Its really wierd im getting very little flavour now... hmm maybe i need to see how theirs is setup?


----------



## Sash (14/11/17)

How did it go with bumping up the wattage?

Reactions: Winner 1


----------



## Bhavik798 (14/11/17)

Sash said:


> How did it go with bumping up the wattage?



It produced a bit of flavour which was a huge jump from no flavour . definitely going to change to a single coil though.

Reactions: Funny 1


----------



## Sash (14/11/17)

Excellent. Another thing you can try before changing your coil setup is slightly reduce amount of cotton you have in there. It might be too tight which can also restrict your airflow.
Im no techie but I estimate that on a 0.14 build your wattage should be on the higher end (100W upwards) to get that boost from a VooPoo.
Try as many things as possible before dumping the mesh coil cos I would imagine individuality was the reason you went with the device. I make decisions sometimes wanting to be unique and if that was your reason, give it your best shot before deciding to chuck it. Remember a VooPoo still has that delay before it starts rocking the coils. So what for that ramp up...it's Legen....wait for it.....wait for it...DARY!
And thats where the VooPoo shines for its value.

All the best.

Reactions: Like 1 | Thanks 1


----------



## Bhavik798 (14/11/17)

Sash said:


> Excellent. Another thing you can try before changing your coil setup is slightly reduce amount of cotton you have in there. It might be too tight which can also restrict your airflow.
> Im no techie but I estimate that on a 0.14 build your wattage should be on the higher end (100W upwards) to get that boost from a VooPoo.
> Try as many things as possible before dumping the mesh coil cos I would imagine individuality was the reason you went with the device. I make decisions sometimes wanting to be unique and if that was your reason, give it your best shot before deciding to chuck it. Remember a VooPoo still has that delay before it starts rocking the coils. So what for that ramp up...it's Legen....wait for it.....wait for it...DARY!
> And thats where the VooPoo shines for its value.
> ...


Thanks a mil sash. I will try this out and update you on it. Reason why I got mesh was that it was different and wanted to try it out seeing that this is the first Rda i bought. I'll take a bit of the cotton off and see how it respond. It's also a good thing that it supports normal coil builds as well that way it isnt a wasted buy.

Reactions: Like 1


----------



## Bhavik798 (17/11/17)

UPDATE: 

Ok. So I bought some coils from Vape O Wave in Centurion and setup a single coil system. I changed the cotton to some Japanese cotton as well and i'm still getting a muted taste.  I don't know if there are settings I need to change on the mod. I will post a picture of the new setup.


----------



## Silver (17/11/17)

What juice are you vaping in there @Bhavik798 ?
Does it taste better in other devices?


----------



## Bhavik798 (18/11/17)

Silver said:


> What juice are you vaping in there @Bhavik798 ?
> Does it taste better in other devices?


The current flavor is Mystic Nectar Emerald Scrub. I do not have another device to use it in unfortunately.


----------



## Silver (18/11/17)

Bhavik798 said:


> The current flavor is Mystic Nectar Emerald Scrub. I do not have another device to use it in unfortunately.

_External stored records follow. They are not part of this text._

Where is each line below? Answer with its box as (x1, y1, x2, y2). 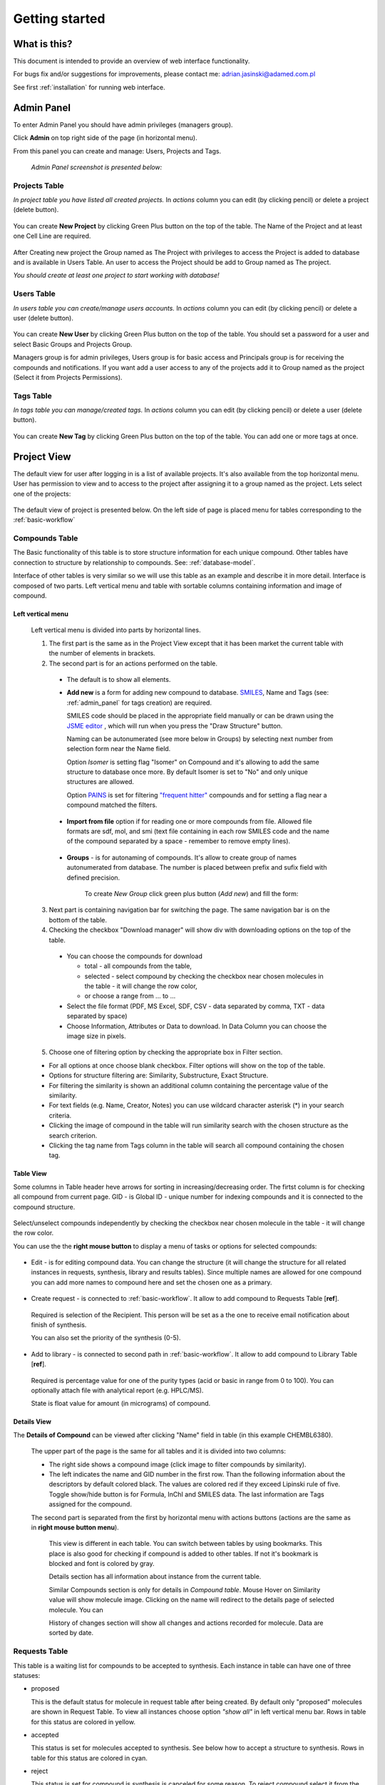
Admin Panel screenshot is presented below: (31, 163, 163, 171)
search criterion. (48, 1131, 98, 1140)
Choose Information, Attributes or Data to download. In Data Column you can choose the (66, 1022, 327, 1030)
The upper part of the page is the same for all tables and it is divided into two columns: (31, 1447, 287, 1456)
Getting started (13, 11, 106, 26)
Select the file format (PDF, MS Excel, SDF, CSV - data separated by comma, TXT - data (66, 1002, 325, 1010)
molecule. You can (48, 1605, 103, 1614)
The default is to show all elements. (66, 675, 171, 683)
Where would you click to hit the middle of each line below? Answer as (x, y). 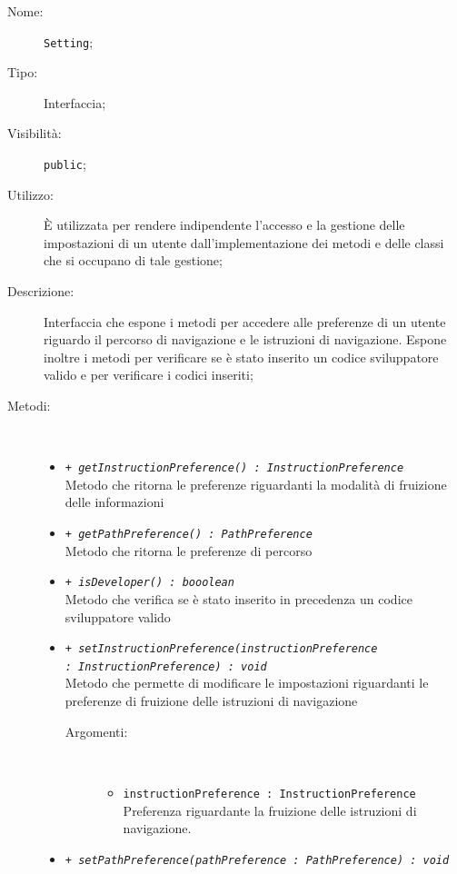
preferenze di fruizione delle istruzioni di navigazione (211, 701)
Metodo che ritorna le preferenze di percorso (189, 550)
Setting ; (69, 41)
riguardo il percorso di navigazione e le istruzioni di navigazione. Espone (245, 339)
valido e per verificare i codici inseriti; (149, 375)
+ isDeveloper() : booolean (149, 583)
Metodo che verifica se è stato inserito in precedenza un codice (238, 598)
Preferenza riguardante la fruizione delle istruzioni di (270, 810)
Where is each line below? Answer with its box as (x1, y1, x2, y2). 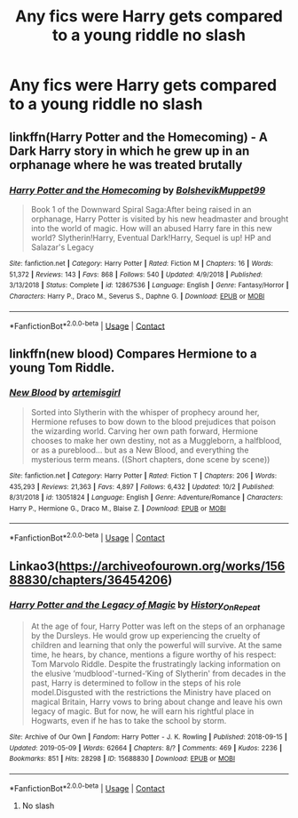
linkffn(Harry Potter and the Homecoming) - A (9, 129, 269, 144)
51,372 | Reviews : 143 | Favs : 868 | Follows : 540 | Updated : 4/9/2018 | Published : (9, 269, 263, 279)
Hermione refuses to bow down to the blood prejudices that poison (30, 416, 277, 427)
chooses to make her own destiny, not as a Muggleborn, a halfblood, (30, 435, 282, 445)
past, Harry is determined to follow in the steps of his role (30, 678, 241, 688)
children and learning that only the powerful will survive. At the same (30, 640, 282, 651)
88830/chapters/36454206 (9, 572, 169, 588)
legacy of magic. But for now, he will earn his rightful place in (30, 706, 255, 717)
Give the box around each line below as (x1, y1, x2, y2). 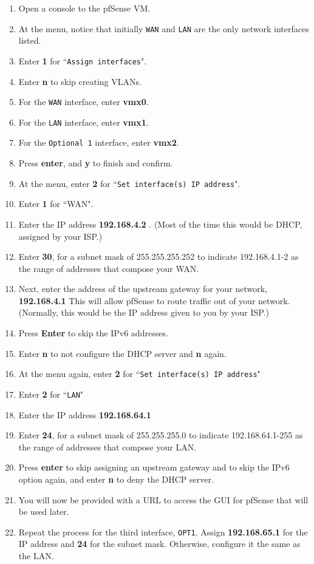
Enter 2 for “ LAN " (18, 387, 84, 400)
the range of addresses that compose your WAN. (18, 262, 199, 274)
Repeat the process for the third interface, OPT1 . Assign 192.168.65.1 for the (18, 525, 308, 538)
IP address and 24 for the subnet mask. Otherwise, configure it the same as (18, 537, 301, 550)
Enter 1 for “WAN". (18, 197, 94, 210)
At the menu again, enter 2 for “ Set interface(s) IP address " (18, 367, 261, 380)
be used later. (18, 505, 69, 518)
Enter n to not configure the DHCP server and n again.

Ok, I dont know that juice
Your coil seems ok but i dont know the atty either
Make sure the coil is aligned correctly with the airhole/s

Im afraid i cant really advise you further but perhaps try the juice on a friend's setup to see
Maybe it will help to narrow down what the problem is


----------



## Bhavik798 (18/11/17)

Silver said:


> Make sure the coil is aligned correctly with the airhole/s



Should the air holes be closer to the wick or as far as possible?


----------



## Seemo.wm (18/11/17)

The airholes should be directly in front of the coils. 
Dont put them in front of the wick at all, you will get unnecessary muted flavour and leaking, and the airflow won't be nearly as smooth or effective.


----------



## Timwis (18/11/17)

Bhavik798 said:


> Its really wierd im getting very little flavour now... hmm maybe i need to see how theirs is setup?


You should be getting good flavour from mesh and heavy cloud but you need to go at higher wattages with mesh with 0.14 build you need at very least 100w


----------